Records contained in a dataset
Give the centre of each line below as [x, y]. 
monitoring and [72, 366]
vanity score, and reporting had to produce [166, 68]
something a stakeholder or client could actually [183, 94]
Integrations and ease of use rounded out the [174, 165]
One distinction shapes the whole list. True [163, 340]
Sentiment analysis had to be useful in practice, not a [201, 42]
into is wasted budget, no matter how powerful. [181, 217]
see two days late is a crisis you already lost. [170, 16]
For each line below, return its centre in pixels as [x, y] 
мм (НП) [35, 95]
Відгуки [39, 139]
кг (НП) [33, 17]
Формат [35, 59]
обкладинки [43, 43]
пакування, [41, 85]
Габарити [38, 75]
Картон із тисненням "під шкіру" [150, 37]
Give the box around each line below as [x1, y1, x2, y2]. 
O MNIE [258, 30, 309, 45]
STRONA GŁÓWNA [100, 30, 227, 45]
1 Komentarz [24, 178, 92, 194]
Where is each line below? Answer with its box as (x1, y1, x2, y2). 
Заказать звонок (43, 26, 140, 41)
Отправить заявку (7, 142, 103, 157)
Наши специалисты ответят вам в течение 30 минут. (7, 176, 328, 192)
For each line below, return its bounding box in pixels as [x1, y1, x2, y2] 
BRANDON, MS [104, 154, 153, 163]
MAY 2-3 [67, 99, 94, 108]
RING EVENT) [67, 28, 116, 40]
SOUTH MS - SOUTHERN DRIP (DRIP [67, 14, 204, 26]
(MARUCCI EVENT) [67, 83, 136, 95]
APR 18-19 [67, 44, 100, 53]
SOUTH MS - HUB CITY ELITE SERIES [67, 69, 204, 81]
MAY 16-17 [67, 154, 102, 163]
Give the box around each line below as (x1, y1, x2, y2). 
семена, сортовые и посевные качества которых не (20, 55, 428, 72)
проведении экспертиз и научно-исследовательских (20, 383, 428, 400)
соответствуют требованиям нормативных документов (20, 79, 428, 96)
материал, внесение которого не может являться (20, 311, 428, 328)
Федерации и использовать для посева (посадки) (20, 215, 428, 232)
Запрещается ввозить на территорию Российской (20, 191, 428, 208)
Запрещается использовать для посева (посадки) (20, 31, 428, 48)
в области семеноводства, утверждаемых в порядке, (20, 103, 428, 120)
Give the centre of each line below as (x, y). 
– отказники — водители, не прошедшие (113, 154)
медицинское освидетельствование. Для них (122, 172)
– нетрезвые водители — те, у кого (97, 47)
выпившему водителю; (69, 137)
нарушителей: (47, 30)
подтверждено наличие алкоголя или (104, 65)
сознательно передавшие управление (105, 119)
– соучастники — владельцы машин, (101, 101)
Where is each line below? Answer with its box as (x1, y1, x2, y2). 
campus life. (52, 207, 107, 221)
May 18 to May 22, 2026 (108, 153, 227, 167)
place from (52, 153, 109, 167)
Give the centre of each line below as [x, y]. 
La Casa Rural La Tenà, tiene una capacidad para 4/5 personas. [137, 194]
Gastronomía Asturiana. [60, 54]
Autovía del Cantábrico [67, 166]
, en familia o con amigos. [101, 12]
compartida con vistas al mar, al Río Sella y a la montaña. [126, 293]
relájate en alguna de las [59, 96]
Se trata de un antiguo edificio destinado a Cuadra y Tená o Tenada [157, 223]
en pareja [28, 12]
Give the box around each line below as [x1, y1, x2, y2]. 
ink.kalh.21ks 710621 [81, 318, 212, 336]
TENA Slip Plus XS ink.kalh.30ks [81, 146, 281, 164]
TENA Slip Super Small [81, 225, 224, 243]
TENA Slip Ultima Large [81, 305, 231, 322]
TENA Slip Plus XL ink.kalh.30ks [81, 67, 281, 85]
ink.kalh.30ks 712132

◆ **Work task**: From the line holding "ink.kalh.21ks 710621 [81, 318, 212, 336]" to the last line of the data above, copy every line exactly and include nothing more.

◆ **Expected answer**:
ink.kalh.21ks 710621 [81, 318, 212, 336]
TENA Slip Plus XS ink.kalh.30ks [81, 146, 281, 164]
TENA Slip Super Small [81, 225, 224, 243]
TENA Slip Ultima Large [81, 305, 231, 322]
TENA Slip Plus XL ink.kalh.30ks [81, 67, 281, 85]
ink.kalh.30ks 712132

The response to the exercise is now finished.